В «отпетой», загубленной душе прорезывается росток настоящей человечности. Еще только росток, но он уже тянется туда, где может найти питание, свет и солнце. Сперва это любовь к женщине, еще и не осознанная, как любовь; потом боль от ее утраты. В людях вокруг, в членах своей, случайно подобравшейся из таких же, как он, преступников, лагерной бригады ищет он это веяние подлинного бытия, проблески человека. Ищет во всем живом, что его окружает, – в прирученной мыши, в прирученном воробье. Он пережил уже опыт любви, знает, что дар не остается без отдачи и движенье души – без ответа:
«Если ты мышь обласкал и она тебя полюбила, в бороде твоей жила, если ты воробья выкормил – он тебя полюбил, от тебя улетать не хотел, ты полюбишь и человека, и он тебе тем же ответит…»

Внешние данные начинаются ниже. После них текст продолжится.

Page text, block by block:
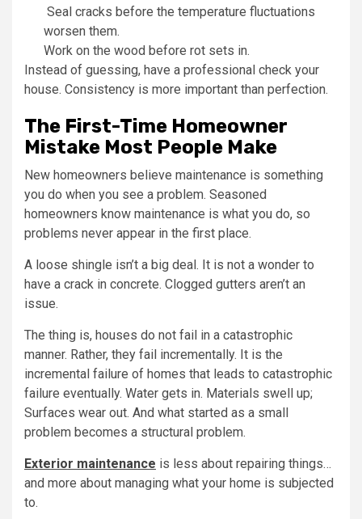
Seal cracks before the temperature fluctuations
worsen them.
Work on the wood before rot sets in.
Instead of guessing, have a professional check your
house. Consistency is more important than perfection.
The First-Time Homeowner
Mistake Most People Make
New homeowners believe maintenance is something
you do when you see a problem. Seasoned
homeowners know maintenance is what you do, so
problems never appear in the first place.
A loose shingle isn’t a big deal. It is not a wonder to
have a crack in concrete. Clogged gutters aren’t an
issue.
The thing is, houses do not fail in a catastrophic
manner. Rather, they fail incrementally. It is the
incremental failure of homes that leads to catastrophic
failure eventually. Water gets in. Materials swell up;
Surfaces wear out. And what started as a small
problem becomes a structural problem.
Exterior maintenance is less about repairing things…
and more about managing what your home is subjected
to.
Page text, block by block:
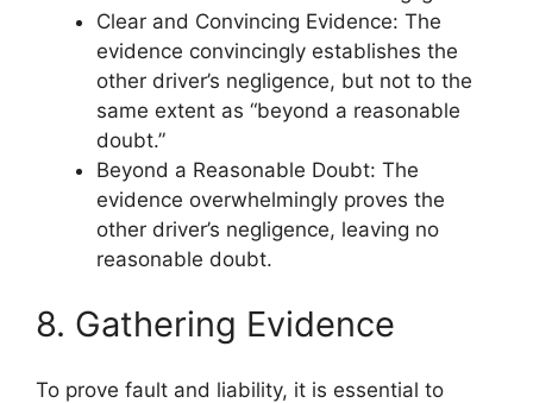
Clear and Convincing Evidence: The
evidence convincingly establishes the
other driver’s negligence, but not to the
same extent as “beyond a reasonable
doubt.”
Beyond a Reasonable Doubt: The
evidence overwhelmingly proves the
other driver’s negligence, leaving no
reasonable doubt.
8. Gathering Evidence
To prove fault and liability, it is essential to
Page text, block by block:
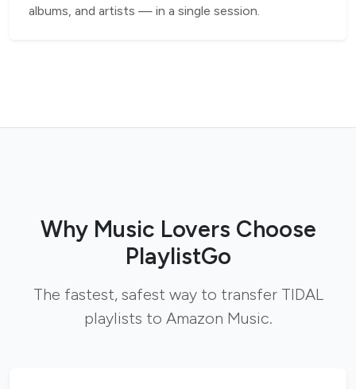
albums, and artists — in a single session.
Why Music Lovers Choose
PlaylistGo
The fastest, safest way to transfer TIDAL
playlists to Amazon Music.
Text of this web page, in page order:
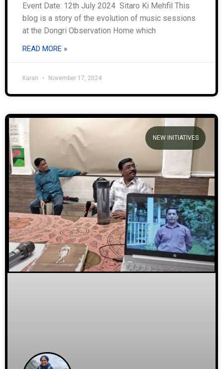
Event Date: 12th July 2024 Sitaro Ki Mehfil This
blog is a story of the evolution of music sessions
at the Dongri Observation Home which
READ MORE »
Karan November 17, 2024
NEW INITIATIVES
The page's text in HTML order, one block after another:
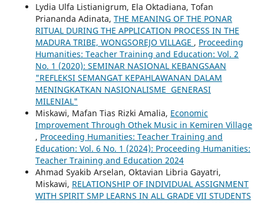
Lydia Ulfa Listianigrum, Ela Oktadiana, Tofan
Priananda Adinata, THE MEANING OF THE PONAR
RITUAL DURING THE APPLICATION PROCESS IN THE
MADURA TRIBE, WONGSOREJO VILLAGE , Proceeding
Humanities: Teacher Training and Education: Vol. 2
No. 1 (2020): SEMINAR NASIONAL KEBANGSAAN
"REFLEKSI SEMANGAT KEPAHLAWANAN DALAM
MENINGKATKAN NASIONALISME GENERASI
MILENIAL"
Miskawi, Mafan Tias Rizki Amalia, Economic
Improvement Through Othek Music in Kemiren Village
, Proceeding Humanities: Teacher Training and
Education: Vol. 6 No. 1 (2024): Proceeding Humanities:
Teacher Training and Education 2024
Ahmad Syakib Arselan, Oktavian Libria Gayatri,
Miskawi, RELATIONSHIP OF INDIVIDUAL ASSIGNMENT
WITH SPIRIT SMP LEARNS IN ALL GRADE VII STUDENTS

Незаметно для себя он открывает читателю свое великое приобретение за долгие годы тюрьмы: уменье терпеть, или, вернее, упорствовать во взятой линии поведения. Приручить людей не так легко, как мышь или воробья. Но способ тот же: повторять и повторять действие добром, невзирая ни на какой отпор.
Замечательны страницы, где рассказывается, как в самой трудной камере для озверелых бандитов, где пол заплеван и никто не хочет убирать грязь за собой, он молча начинает работу уборщика и поломойки. Над ним издеваются. Вымоет – на вымытый пол со всех сторон снова летят плевки. Он опять моет. Так длится долго. Но не до бесконечности. Упорство вышибает душевные пробки. Зверь в человеке отступает. Кто-то не вынес, встал. За ним – другой. Плевки прекратились. Люди включились в уборку…
Вот таким упорством самоотдачи полны записки второй части. Они предельно искренни, в них нет ни намека на ту условность, с какой рождается искусство слова. Но сила их выразительности так велика, что не всякому искусству помериться с ней. Это – человеческий документ.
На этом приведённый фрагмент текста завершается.